Below is a listing from which only part is wanted; return exactly the lines from the one with "discover restaurants in" up to and including the one with "improve perfromance [6, 91, 59, 97]".

Start of Excerpted records

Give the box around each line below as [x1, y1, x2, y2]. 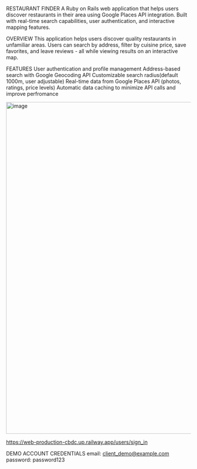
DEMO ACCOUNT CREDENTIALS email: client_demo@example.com [6, 450, 169, 457]
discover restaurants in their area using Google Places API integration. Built [6, 11, 188, 18]
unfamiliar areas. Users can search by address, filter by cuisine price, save [6, 41, 186, 48]
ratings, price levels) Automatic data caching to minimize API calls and [6, 84, 176, 91]
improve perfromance [6, 91, 59, 97]
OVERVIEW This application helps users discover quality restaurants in [6, 35, 177, 42]
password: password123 [6, 456, 65, 463]
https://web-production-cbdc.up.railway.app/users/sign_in [6, 438, 148, 445]
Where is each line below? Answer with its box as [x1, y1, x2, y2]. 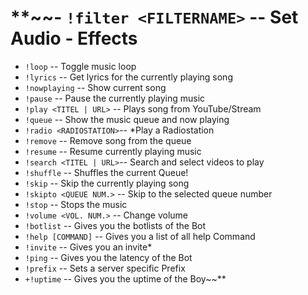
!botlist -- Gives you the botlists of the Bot [24, 219, 207, 231]
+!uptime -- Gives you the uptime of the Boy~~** [24, 272, 227, 285]
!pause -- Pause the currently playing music [24, 92, 206, 104]
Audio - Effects [10, 27, 138, 50]
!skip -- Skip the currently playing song [24, 177, 190, 189]
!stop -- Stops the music [24, 198, 128, 210]
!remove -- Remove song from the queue [24, 134, 192, 146]
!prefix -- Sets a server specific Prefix [24, 262, 186, 274]
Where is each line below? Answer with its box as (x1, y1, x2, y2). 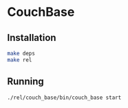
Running (7, 75, 45, 87)
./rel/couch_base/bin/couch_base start (7, 94, 122, 101)
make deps (7, 50, 36, 57)
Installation (7, 32, 56, 44)
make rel (7, 56, 32, 63)
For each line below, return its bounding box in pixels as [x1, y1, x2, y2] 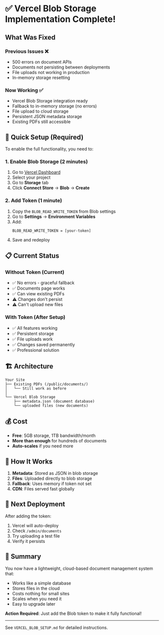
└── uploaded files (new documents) [14, 403, 89, 408]
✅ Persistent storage [12, 330, 54, 336]
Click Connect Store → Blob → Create [12, 185, 90, 191]
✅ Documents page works [12, 285, 65, 292]
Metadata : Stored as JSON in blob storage [12, 470, 99, 476]
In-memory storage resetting [12, 74, 70, 80]
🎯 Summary [5, 552, 41, 561]
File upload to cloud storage [12, 108, 69, 114]

End of Excerpted records

### Solution for this exercise
discover restaurants in their area using Google Places API integration. Built [6, 11, 188, 18]
unfamiliar areas. Users can search by address, filter by cuisine price, save [6, 41, 186, 48]
ratings, price levels) Automatic data caching to minimize API calls and [6, 84, 176, 91]
improve perfromance [6, 91, 59, 97]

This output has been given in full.